What is being asked. Which of the lines below hold "final"? Please return each one.
*** Exercise inputs ***
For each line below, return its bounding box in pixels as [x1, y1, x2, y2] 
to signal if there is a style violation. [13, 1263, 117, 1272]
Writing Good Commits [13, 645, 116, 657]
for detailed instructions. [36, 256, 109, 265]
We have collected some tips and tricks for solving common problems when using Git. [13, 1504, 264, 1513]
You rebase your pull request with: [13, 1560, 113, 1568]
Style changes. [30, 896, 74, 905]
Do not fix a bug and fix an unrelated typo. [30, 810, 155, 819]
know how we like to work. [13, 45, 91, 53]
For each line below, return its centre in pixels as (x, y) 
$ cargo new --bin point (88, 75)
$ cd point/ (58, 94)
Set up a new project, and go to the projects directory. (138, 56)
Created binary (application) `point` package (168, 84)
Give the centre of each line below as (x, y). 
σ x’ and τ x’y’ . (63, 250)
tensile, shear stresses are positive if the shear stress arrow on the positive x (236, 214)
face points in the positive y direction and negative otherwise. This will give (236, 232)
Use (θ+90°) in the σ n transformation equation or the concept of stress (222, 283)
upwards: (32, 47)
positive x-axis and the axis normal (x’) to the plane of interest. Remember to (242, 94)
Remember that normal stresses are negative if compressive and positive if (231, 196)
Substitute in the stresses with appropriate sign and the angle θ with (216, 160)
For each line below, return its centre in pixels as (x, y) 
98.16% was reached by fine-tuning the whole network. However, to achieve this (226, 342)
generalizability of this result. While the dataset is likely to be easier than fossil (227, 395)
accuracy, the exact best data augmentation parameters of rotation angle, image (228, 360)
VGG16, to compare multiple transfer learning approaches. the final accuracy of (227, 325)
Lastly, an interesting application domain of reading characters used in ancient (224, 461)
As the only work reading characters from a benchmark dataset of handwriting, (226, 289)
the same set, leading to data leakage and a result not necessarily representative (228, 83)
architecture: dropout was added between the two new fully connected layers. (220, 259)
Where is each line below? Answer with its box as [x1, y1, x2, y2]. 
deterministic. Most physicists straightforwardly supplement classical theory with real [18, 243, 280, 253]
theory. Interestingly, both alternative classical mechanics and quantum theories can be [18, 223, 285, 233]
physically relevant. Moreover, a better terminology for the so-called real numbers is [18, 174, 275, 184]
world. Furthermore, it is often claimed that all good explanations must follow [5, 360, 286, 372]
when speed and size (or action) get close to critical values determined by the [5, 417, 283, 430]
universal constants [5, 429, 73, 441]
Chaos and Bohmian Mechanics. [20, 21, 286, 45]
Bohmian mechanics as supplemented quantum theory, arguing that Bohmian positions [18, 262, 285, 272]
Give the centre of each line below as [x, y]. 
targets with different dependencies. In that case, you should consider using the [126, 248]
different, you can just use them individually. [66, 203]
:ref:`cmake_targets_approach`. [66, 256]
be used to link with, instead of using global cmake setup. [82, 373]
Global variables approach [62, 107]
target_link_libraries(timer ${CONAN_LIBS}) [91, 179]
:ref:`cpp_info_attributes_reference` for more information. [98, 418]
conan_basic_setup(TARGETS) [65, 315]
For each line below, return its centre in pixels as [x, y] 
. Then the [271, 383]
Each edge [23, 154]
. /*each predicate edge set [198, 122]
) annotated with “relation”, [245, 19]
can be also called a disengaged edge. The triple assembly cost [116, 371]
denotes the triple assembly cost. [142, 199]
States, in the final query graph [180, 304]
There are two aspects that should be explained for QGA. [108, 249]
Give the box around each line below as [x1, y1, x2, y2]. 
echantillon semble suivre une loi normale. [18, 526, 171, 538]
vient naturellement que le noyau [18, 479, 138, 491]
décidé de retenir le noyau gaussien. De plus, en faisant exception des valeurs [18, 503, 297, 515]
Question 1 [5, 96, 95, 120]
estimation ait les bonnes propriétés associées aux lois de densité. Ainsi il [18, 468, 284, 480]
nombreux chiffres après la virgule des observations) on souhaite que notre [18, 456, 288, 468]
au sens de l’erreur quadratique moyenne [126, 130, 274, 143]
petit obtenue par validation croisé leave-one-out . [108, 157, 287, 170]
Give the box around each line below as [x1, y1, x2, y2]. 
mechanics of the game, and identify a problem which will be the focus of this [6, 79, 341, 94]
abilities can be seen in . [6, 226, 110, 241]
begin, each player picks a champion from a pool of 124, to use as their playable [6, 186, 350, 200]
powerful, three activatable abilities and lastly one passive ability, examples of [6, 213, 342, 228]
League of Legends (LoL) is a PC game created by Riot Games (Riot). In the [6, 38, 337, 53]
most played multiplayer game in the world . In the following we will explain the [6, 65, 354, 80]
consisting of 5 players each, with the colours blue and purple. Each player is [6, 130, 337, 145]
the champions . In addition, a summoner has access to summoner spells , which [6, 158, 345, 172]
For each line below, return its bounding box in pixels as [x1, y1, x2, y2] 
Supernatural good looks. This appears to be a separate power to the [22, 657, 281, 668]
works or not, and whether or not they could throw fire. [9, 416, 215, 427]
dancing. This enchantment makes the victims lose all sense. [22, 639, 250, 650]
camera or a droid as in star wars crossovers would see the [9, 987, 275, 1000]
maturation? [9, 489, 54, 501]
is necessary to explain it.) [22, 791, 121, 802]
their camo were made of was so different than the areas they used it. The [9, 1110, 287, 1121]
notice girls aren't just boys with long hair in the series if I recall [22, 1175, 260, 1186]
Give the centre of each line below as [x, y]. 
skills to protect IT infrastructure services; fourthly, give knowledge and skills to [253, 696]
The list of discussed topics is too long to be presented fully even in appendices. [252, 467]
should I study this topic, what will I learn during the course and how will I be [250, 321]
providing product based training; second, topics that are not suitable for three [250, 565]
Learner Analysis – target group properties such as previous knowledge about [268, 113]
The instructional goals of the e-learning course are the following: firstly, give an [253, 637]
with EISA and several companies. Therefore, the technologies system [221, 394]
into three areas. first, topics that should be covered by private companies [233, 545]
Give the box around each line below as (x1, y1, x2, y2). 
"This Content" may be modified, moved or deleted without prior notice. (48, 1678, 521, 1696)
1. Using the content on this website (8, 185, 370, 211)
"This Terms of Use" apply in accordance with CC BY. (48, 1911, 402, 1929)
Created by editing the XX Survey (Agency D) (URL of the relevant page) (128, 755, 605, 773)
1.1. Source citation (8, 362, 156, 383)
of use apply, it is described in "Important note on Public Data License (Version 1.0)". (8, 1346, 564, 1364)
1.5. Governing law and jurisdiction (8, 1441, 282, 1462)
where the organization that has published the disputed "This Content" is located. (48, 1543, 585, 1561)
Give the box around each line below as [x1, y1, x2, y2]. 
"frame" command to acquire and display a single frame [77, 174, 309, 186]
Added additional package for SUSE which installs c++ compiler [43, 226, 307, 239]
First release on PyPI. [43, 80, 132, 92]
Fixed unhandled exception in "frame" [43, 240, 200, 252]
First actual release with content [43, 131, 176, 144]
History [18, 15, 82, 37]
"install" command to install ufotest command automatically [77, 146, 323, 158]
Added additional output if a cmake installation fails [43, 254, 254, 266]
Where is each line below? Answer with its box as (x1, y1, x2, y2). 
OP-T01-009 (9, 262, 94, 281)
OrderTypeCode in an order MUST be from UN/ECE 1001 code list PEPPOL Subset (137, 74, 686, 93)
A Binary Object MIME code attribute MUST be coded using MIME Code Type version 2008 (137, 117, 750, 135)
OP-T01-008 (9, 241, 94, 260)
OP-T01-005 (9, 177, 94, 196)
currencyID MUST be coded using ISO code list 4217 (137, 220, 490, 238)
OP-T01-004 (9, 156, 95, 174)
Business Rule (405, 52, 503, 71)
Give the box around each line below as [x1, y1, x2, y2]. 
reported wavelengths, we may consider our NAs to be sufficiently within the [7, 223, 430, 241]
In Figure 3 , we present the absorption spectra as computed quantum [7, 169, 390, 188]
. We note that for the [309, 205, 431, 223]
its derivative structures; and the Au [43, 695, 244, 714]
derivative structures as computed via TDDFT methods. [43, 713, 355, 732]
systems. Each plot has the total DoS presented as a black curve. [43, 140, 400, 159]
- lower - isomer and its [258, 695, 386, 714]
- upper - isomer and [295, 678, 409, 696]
***
Written answer.
VGG16, to compare multiple transfer learning approaches. the final accuracy of (227, 325)
States, in the final query graph [180, 304]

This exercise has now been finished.